DeleteAccessLogs queue

DeleteAccessLogs queue is an SQS queue that invokes DeleteAccessLogs. Amazon S3 transformed log bucket sends an event to this queue when a transformed access logs file is PUT into the bucket.

We could directly deliver events from Amazon S3 transformed log bucket to DeleteAccessLogs, but I have not. Please refer to the Section "Why don't you directly connect an S3 bucket and Lambda function?" for why I have avoided it.

DeleteAccessLogs

DeleteAccessLogs is a Lambda function that deletes an access logs file from Amazon S3 access log bucket, which MaskAccessLogs has transformed and saved in Amazon S3 transformed log bucket.

You can find the implementation of this function in cdk-ops/lambda/delete-access-logs/index.py on my GitHub repository.

Wrap-up

In this blog post, we learned storing CloudFront access logs for long may violate the GDPR. Then I showed you my AWS architecture to reduce personal data from CloudFront access logs.

In an upcoming blog post, I will introduce how to load access logs onto a data warehouse backed by Amazon Redshift Serverless.

Appendix

Identifying the S3 bucket for CloudFront access logs

If we omit the S3 bucket for access logs while enabling logging when provisioning a CloudFront distribution (cloudfront.Distribution (Distribution)), the CDK allocates one on our behalf. A drawback of this is that we cannot manage the identity of the S3 bucket that the CDK provisions. Unfortunately, as the L2 construct (Distribution) provides no handy way to obtain the name of the S3 bucket for access logs, we have to dig the L1 layer of a CloudFront distribution (cloudfront.CfnDistribution (CfnDistribution)). To extract the name of the S3 bucket for access logs, we have to chase Distribution → CfnDistribution → CfnDistribution#distributionConfig → CfnDistribution.DistributionConfigProperty#logging → CfnDistribution.LoggingProperty#bucket.

Here are steps to extract the name of the S3 bucket for access logs from Distribution:

Suppose you have distribution: Distribution.

Cast distribution.node.defaultChild as CfnDistribution:

cfnDistribution = distribution.node.defaultChild as cloudfront.CfnDistribution;

Resolve cfnDistribution.distributionConfig. You cannot simply reference cfnDistribution.distributionConfig as CfnDistribution.DistributionConfigProperty because it may be an IResolvable:
```
stack = Stack.of(distribution);
distributionConfig = stack.resolve(cfnDistribution.distributionConfig) as CfnDistribution.DistributionConfigProperty;
```
Resolve distributionConfig.logging. You can neither simply reference distributionConfig.logging as CfnDistribution.LoggingProperty because it also may be an IResolvable:
```
loggingConfig = stack.resolve(distributionConfig.logging) as CfnDistribution.LoggingProperty;
```
Extract the logical ID (ID in the CloudFormation template) of the S3 bucket from loggingConfig.bucket. According to my observation and the CDK source code, loggingConfig.bucket is an intrinsic function Fn::GetAtt that obtains the regional domain name of the S3 bucket. So we extract the logical ID before referencing the name of the S3 bucket:
```
bucketRef = loggingConfig.bucket;
getAtt = bucketRef['Fn::GetAtt'];
bucketLogicalId = getAtt[0];
```
Reference the name of the S3 bucket specified by bucketLogicalId:
```
accessLogsBucketName = Fn.ref(bucketLogicalId);
```

You can find the implementation of the above steps in cdk/lib/contents-distribution.ts#L122-L154 on my GitHub repository.

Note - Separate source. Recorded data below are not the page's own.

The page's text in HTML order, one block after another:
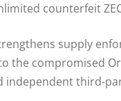
counterfeit
supply
the compromised
independent third-
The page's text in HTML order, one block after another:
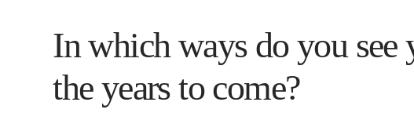
In which ways do you
the years to come?

By the way, bringing your own S3 bucket as the access log destination shall be much easier.

Why don't you directly connect an S3 bucket and Lambda function?

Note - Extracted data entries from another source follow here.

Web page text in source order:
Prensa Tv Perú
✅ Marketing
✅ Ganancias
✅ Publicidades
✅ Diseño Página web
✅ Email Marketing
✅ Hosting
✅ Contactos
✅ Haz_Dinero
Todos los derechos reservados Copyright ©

You can directly wire an S3 bucket and Lambda function with event notifications so that changes in the S3 bucket trigger the Lambda function. Please refer to "Using AWS Lambda with Amazon S3," AWS Lambda Developer Guide[4] for how to do it. However, as you can see on my AWS architecture, I have decided to insert an extra SQS queue between an S3 bucket and Lambda function instead of directly connecting them: Amazon S3 access log bucket → MaskAccessLogs queue → MaskAccessLogs, and Amazon S3 transformed log bucket → DeleteAccessLogs queue → DeleteAccessLogs. This additional complexity allows you to easily turn on/off the invocation of a Lambda function in case there is any problem. Otherwise, you have to delete the event trigger from a Lambda function to cut the event flow.